- **Work item**:
In full and without error, repeat the entries below.

(Extracted data entries)

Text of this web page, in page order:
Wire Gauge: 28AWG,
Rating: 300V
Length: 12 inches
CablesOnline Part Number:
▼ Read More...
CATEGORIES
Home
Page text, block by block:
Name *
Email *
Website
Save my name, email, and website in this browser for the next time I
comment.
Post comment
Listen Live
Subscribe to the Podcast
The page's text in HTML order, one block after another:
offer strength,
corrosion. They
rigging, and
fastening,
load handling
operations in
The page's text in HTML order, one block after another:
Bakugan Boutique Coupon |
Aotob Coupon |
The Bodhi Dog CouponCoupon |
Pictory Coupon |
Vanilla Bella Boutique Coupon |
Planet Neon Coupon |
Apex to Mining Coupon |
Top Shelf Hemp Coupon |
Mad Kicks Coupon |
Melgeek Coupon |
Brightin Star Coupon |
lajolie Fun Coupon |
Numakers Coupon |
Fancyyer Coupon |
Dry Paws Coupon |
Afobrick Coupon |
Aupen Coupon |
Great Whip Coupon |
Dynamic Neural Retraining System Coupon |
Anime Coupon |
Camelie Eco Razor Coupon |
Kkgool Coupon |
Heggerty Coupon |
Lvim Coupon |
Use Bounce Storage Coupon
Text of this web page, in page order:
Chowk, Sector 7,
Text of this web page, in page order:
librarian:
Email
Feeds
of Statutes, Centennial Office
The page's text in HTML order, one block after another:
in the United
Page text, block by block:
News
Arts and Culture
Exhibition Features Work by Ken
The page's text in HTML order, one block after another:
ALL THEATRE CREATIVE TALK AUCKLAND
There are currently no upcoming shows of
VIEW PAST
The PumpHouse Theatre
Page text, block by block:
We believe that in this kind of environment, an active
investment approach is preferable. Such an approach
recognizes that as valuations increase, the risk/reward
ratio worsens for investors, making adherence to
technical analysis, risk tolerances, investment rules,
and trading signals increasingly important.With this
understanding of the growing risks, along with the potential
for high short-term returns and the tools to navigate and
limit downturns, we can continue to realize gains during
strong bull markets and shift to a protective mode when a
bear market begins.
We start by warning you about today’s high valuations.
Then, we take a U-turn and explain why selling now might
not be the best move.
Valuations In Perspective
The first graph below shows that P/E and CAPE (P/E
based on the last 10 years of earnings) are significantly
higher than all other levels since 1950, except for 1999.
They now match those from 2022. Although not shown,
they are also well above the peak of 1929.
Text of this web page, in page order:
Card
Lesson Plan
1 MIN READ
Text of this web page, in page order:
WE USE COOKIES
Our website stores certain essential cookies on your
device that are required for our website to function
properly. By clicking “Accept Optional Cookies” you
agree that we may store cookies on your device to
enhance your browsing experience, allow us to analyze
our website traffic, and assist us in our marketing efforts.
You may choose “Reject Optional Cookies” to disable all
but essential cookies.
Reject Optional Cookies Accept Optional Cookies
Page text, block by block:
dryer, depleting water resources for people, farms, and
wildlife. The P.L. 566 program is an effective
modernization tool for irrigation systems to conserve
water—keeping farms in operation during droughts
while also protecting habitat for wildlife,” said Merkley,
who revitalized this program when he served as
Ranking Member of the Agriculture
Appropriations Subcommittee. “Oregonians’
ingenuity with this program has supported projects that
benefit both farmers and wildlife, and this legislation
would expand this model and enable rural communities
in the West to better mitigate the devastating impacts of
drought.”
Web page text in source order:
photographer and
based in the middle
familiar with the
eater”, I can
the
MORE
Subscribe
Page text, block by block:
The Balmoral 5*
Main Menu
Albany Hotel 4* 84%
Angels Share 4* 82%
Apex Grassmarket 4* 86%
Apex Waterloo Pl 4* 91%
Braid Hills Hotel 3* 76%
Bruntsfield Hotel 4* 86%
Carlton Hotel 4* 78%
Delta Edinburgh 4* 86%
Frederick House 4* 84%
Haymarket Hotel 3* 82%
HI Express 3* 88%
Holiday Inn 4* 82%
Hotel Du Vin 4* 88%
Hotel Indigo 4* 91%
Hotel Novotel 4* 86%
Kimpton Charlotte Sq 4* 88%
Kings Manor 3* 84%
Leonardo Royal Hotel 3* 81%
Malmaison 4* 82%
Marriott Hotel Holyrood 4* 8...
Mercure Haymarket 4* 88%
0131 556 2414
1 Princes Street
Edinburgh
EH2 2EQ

- **Task result**:
Text of this web page, in page order:
Wire Gauge: 28AWG,
Rating: 300V
Length: 12 inches
CablesOnline Part Number:
▼ Read More...
CATEGORIES
Home
Page text, block by block:
Name *
Email *
Website
Save my name, email, and website in this browser for the next time I
comment.
Post comment
Listen Live
Subscribe to the Podcast
The page's text in HTML order, one block after another:
offer strength,
corrosion. They
rigging, and
fastening,
load handling
operations in
The page's text in HTML order, one block after another:
Bakugan Boutique Coupon |
Aotob Coupon |
The Bodhi Dog CouponCoupon |
Pictory Coupon |
Vanilla Bella Boutique Coupon |
Planet Neon Coupon |
Apex to Mining Coupon |
Top Shelf Hemp Coupon |
Mad Kicks Coupon |
Melgeek Coupon |
Brightin Star Coupon |
lajolie Fun Coupon |
Numakers Coupon |
Fancyyer Coupon |
Dry Paws Coupon |
Afobrick Coupon |
Aupen Coupon |
Great Whip Coupon |
Dynamic Neural Retraining System Coupon |
Anime Coupon |
Camelie Eco Razor Coupon |
Kkgool Coupon |
Heggerty Coupon |
Lvim Coupon |
Use Bounce Storage Coupon
Text of this web page, in page order:
Chowk, Sector 7,
Text of this web page, in page order:
librarian:
Email
Feeds
of Statutes, Centennial Office
The page's text in HTML order, one block after another:
in the United
Page text, block by block:
News
Arts and Culture
Exhibition Features Work by Ken
The page's text in HTML order, one block after another:
ALL THEATRE CREATIVE TALK AUCKLAND
There are currently no upcoming shows of
VIEW PAST
The PumpHouse Theatre
Page text, block by block:
We believe that in this kind of environment, an active
investment approach is preferable. Such an approach
recognizes that as valuations increase, the risk/reward
ratio worsens for investors, making adherence to
technical analysis, risk tolerances, investment rules,
and trading signals increasingly important.With this
understanding of the growing risks, along with the potential
for high short-term returns and the tools to navigate and
limit downturns, we can continue to realize gains during
strong bull markets and shift to a protective mode when a
bear market begins.
We start by warning you about today’s high valuations.
Then, we take a U-turn and explain why selling now might
not be the best move.
Valuations In Perspective
The first graph below shows that P/E and CAPE (P/E
based on the last 10 years of earnings) are significantly
higher than all other levels since 1950, except for 1999.
They now match those from 2022. Although not shown,
they are also well above the peak of 1929.
Text of this web page, in page order:
Card
Lesson Plan
1 MIN READ
Text of this web page, in page order:
WE USE COOKIES
Our website stores certain essential cookies on your
device that are required for our website to function
properly. By clicking “Accept Optional Cookies” you
agree that we may store cookies on your device to
enhance your browsing experience, allow us to analyze
our website traffic, and assist us in our marketing efforts.
You may choose “Reject Optional Cookies” to disable all
but essential cookies.
Reject Optional Cookies Accept Optional Cookies
Page text, block by block:
dryer, depleting water resources for people, farms, and
wildlife. The P.L. 566 program is an effective
modernization tool for irrigation systems to conserve
water—keeping farms in operation during droughts
while also protecting habitat for wildlife,” said Merkley,
who revitalized this program when he served as
Ranking Member of the Agriculture
Appropriations Subcommittee. “Oregonians’
ingenuity with this program has supported projects that
benefit both farmers and wildlife, and this legislation
would expand this model and enable rural communities
in the West to better mitigate the devastating impacts of
drought.”
Web page text in source order:
photographer and
based in the middle
familiar with the
eater”, I can
the
MORE
Subscribe
Page text, block by block:
The Balmoral 5*
Main Menu
Albany Hotel 4* 84%
Angels Share 4* 82%
Apex Grassmarket 4* 86%
Apex Waterloo Pl 4* 91%
Braid Hills Hotel 3* 76%
Bruntsfield Hotel 4* 86%
Carlton Hotel 4* 78%
Delta Edinburgh 4* 86%
Frederick House 4* 84%
Haymarket Hotel 3* 82%
HI Express 3* 88%
Holiday Inn 4* 82%
Hotel Du Vin 4* 88%
Hotel Indigo 4* 91%
Hotel Novotel 4* 86%
Kimpton Charlotte Sq 4* 88%
Kings Manor 3* 84%
Leonardo Royal Hotel 3* 81%
Malmaison 4* 82%
Marriott Hotel Holyrood 4* 8...
Mercure Haymarket 4* 88%
0131 556 2414
1 Princes Street
Edinburgh
EH2 2EQ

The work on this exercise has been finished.